Explanation of “tying the knot”
Solution 1:
Tying the knot is a solution to the problem of circular data structures. In imperative languages you construct a circular structure by first creating a non-circular structure, and then going back and fixing up the pointers to add the circularity.
Say you wanted a two-element circular list with the elements "0" and "1". It would seem impossible to construct because if you create the "1" node and then create the "0" node to point at it, you cannot then go back and fix up the "1" node to point back at the "0" node. So you have a chicken-and-egg situation where both nodes need to exist before either can be created.
Here is how you do it in Haskell. Consider the following value:
alternates = x where
x = 0 : y
y = 1 : x
In a non-lazy language this will be an infinite loop because of the unterminated recursion. But in Haskell lazy evaluation does the Right Thing: it generates a two-element circular list.

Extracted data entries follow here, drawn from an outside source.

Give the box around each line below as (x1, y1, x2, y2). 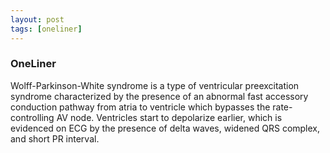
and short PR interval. (10, 132, 100, 145)
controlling (10, 111, 55, 123)
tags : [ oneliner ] (10, 24, 83, 34)
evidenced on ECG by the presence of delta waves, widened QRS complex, (10, 122, 321, 134)
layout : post (10, 14, 65, 25)
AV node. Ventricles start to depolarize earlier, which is (56, 111, 283, 123)
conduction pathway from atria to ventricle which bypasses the (10, 101, 271, 113)
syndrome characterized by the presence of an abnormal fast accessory (10, 90, 309, 102)

To see how it works in practice, think about what happens at run-time. The usual "thunk" implementation of lazy evaluation represents an unevaluated expression as a data structure containing a function pointer plus the arguments to be passed to the function. When this is evaluated the thunk is replaced by the actual value so that future references don't have to call the function again.

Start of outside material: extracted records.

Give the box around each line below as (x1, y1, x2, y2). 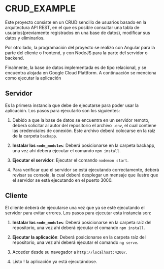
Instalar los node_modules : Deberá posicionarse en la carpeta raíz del (12, 219, 152, 225)
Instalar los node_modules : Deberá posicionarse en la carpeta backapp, (12, 142, 156, 148)
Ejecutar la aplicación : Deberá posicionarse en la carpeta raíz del (12, 234, 146, 240)
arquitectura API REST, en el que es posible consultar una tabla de (5, 24, 139, 30)
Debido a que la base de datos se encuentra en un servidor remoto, (12, 117, 150, 123)
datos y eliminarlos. (5, 35, 45, 41)
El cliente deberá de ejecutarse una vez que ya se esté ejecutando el (5, 204, 145, 210)
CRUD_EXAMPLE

When you take the first element of the list 'x' is evaluated down to a value (0, &y), where the "&y" bit is a pointer to the value of 'y'. Since 'y' has not been evaluated this is currently a thunk. When you take the second element of the list the computer follows the link from x to this thunk and evaluates it. It evaluates to (1, &x), or in other words a pointer back to the original 'x' value. So you now have a circular list sitting in memory. The programmer doesn't need to fix up the back-pointers because the lazy evaluation mechanism does it for you.
Solution 2:
It's not quite what you asked for, and it's not directly related to Haskell, but Bruce McAdam's paper That About Wraps It Up goes into this topic in substantial breadth and depth. Bruce's basic idea is to use an explicit knot-tying operator called WRAP instead of the implicit knot-tying that is done automatically in Haskell, OCaml, and some other languages. The paper has lots of entertaining examples, and if you are interested in knot-tying I think you will come away with a much better feel for the process.